Leanne Wiberg is a geologist and naturalist, who has been putting science into plain English for ten years by developing winery and vineyard tours focusing on science and technology. She has now joined the Wine Tourist Magazine team as a World Correspondent.
I was flying into Mumbai (Bombay), where I was planning to join friends for a wine tour. They were taking me to a part of India that is said to be “the next Napa Valley.” I was settled in with a newly published book written by a Hungarian author, who is an expert on the wines of India. His book outlines the backstory and present status of over 50 wineries. A short paragraph caught my attention, because it was about one of the venues I would soon visit. The winemaker at this particular winery is from Bordeaux and previously made wine in China and Russia. She ordered state of the art equipment from Italy and France for his latest venture. I smiled as I read that ALL the equipment (much of it top-of-the-line) had to be delivered by oxcart. I was astonished and completely intrigued by what I might discover on Maharashtra's "Wine Street."
Well, let me give you a little background. I want to introduce you to the wonderful, international mashup of culture and entrepreneurism that I discovered in the Wine Capital of India, the area of Maharashtra near the city of Nashik.
I have visited four Indian wineries. All were fascinating and each had its own heartwarming story. I am offering here both insight and advice on how, with a bit of extra planning and preparation, you can pull off your own wine adventure to two of the most accessible wineries I toured. The wines were far better than I’d expected. Your trip will be both educational and inspirational.
These accessible wineries lie along what is known as India’s “Wine Road.” This corridor is a short strip of the Gangapur-Savargaoan Road, five miles west of the city of Nashik, which itself is 80 miles north of Mumbai. Your outing is an ideal two-day trip. You might question why two days are needed to visit two wineries. Your jouney will involve a drive from Mumbai that is probably four or five hours long, even though the wide Mumbai – Nashik highway is paved. A similar distance might be covered in half that time elsewhere. Additionally, to escape the monsoon season, you are likely to be visiting in the middle of winter when the day length is a tad bit shorter. Driving after dark is not recommended, at least for a first trip, because of unpaved and unlit roads hosting a variety of foot, cart, and motorcycle traffic. Squeezing in two wineries on a one-day trip is simply impossible.

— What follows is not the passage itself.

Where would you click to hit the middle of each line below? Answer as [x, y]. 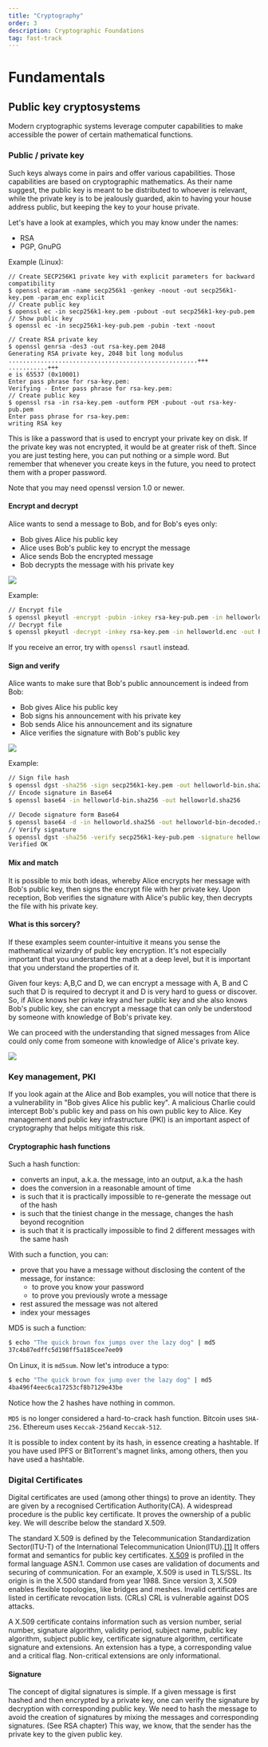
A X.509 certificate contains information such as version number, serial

Some cultural aspects on your outing will stand out as exotic and novel. For example, you will see more motorcycles than cars in the parking lots because... well... motorcycles are far more common. Your wine tour guides will offer more instruction in basic science and wine etiquette than you might expect, because wine drinking itself is still unfamiliar to most locals. On the photojournalistic side, if the sun angle is just right, you might see the shadow of a grazing goat cast against the vibrant and colorful sari cloth which itself enrobes some of the vines. The fabric protects the vines from road dust thrown up by traffic, which includes everything from cars to people to oxcarts. The goat is there to keep the weeds down.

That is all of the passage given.